# Buffer Underrun



## Vitalis (1. April 2002)

Hi Ihr 

Ich habe ein kleines Problem mit meinem Brenner. Also erstmal meine Konfiguration:

Ich habe einen Athlon Thunderbird 1300Mhz, der auf einem AbitKT7 mit VIA KT133 Chipsatz ohne Raid-Kontroller sitzt. Auf die IDE-Ports sind folgende Geräte verteilt: Am ersten hängen zwei ATA100-Platten und laufen beide mit ATA66. Am zweiten ist als Master ein 16x/40x DVD-Rom von Pioneer angeschlossen und als Slave ein CRX140-Brenner von Sony (8x/4x/32x). Beide laufen mit ATA33. Ich benutze WinOnCD und habe auch Nero ausprobiert.
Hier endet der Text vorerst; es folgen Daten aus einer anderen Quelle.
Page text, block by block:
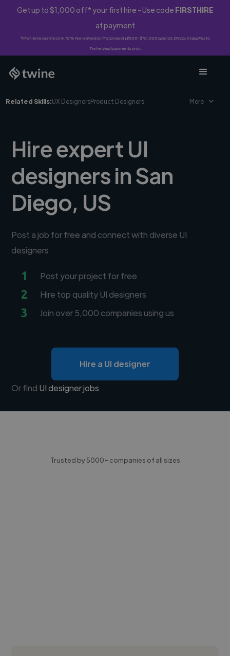
Get up to $1,000 off* your first hire - Use code FIRSTHIRE
at payment
*First-time clients only. 10% fee waived on first project ($500-$10,000 spend). Discount applies to
Twine Vault payments only.
Related Skills:UX DesignersProduct Designers More
Hire expert UI
designers in San
Diego, US
Post a job for free and connect with diverse UI
designers
1 Post your project for free
2 Hire top quality UI designers
3 Join over 5,000 companies using us
Hire a UI designer
Or find UI designer jobs
Trusted by 5000+ companies of all sizes

Ich kann damit wunderbar von Festplatte mit 8x brennen und der Prozessor wird dabei kaum ausgelastet. Kann nebenher DVD's schauen, Spiele zocken usw..

Wenn ich allerdings versuche CD auf Rohling on the fly mit 8x zu brennen, dann bekomme ich immer einen Buffer Underrun. Der Prozessor ist genauso unbelastet. Ich weiß, daß Brenner und DVD-Rom auf einem Port für sowas nicht gerade günstig ist, aber ich glaube früher hat das bei mir funktioniert. Wäre eine Platte-DVD/Platte-Brenner - Konfig besser? Habt Ihr irgendwelche Tipps für mich? Wäre Euch sehr dankbar 


Gruß,
Vitalis


----------



## Thomas Lindner (1. April 2002)

> eine Platte-DVD/Platte-Brenner - Konfig besser



einen Teil deiner Antwort hast Du Dir schon selber gegeben...

Außerdem Frage:

Hast Du den Via 4in1 Treiber in der neuesten Version drauf?


----------



## Vitalis (1. April 2002)

In der neuesten Version nicht, aber ich habe einen drauf, ja.
Wie gesagt äuft DMA-mäßig alles wunderbar  Nur beim CD-CD-Brennen gibts Probleme.
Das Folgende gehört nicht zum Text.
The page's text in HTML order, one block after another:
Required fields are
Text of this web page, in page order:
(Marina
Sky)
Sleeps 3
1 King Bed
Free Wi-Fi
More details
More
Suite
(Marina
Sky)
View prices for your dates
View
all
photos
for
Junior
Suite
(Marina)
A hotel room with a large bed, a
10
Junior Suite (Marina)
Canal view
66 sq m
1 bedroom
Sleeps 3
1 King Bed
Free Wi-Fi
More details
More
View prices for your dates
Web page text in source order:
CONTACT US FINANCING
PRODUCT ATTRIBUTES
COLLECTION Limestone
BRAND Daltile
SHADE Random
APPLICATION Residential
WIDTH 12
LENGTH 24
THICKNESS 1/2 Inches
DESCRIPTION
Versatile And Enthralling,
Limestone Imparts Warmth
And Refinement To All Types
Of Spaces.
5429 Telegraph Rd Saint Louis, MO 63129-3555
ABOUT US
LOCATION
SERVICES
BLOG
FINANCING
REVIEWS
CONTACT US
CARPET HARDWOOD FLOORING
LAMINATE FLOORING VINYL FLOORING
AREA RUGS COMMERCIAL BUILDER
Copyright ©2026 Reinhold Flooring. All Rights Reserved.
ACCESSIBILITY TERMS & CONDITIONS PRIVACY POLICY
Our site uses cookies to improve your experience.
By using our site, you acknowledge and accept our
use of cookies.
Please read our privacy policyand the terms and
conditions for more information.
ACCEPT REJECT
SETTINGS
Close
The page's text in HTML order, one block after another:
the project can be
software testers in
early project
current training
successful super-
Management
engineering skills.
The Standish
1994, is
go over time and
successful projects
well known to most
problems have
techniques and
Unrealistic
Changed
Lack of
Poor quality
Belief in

> einen Teil deiner Antwort hast Du Dir schon selber gegeben...



Hmja.. aber wie ist das dann beim Brennen von Platte auf CD und Kopieren von CD auf Platte? Wird das nicht langsamer?


----------



## Thomas Lindner (1. April 2002)

Der Geschwindigkeitsverlust dürfte wenn nur sehr gering sein...

Firmsoftware mal geupdatet (falls möglich).

Via Chipsätze sind allgemein sehr problematisch, solltest Du in letzter Zeit das Betriebssystem gewechselt haben oder neue Hardware ( Brenner , Festplatte oder so ) sdolltesdt Du die 4in 1 in der neuesten Version holen.


----------



## Saesh (2. April 2002)

> Am zweiten ist als Master ein 16x/40x DVD-Rom von Pioneer angeschlossen und als Slave ein CRX140-Brenner von Sony (8x/4x/32x). Beide laufen mit ATA33



und dann noch gerade beim kopieren die probleme... auch wenn es mal funktioniert hat, ist das meistens die fehlerquelle... stöpsel doch mal um und versuche es dann noch einmal!


----------



## Vitalis (2. April 2002)

> Via Chipsätze sind allgemein sehr problematisch, solltest Du in letzter Zeit das Betriebssystem gewechselt haben oder neue Hardware ( Brenner , Festplatte oder so ) sdolltesdt Du die 4in 1 in der neuesten Version holen.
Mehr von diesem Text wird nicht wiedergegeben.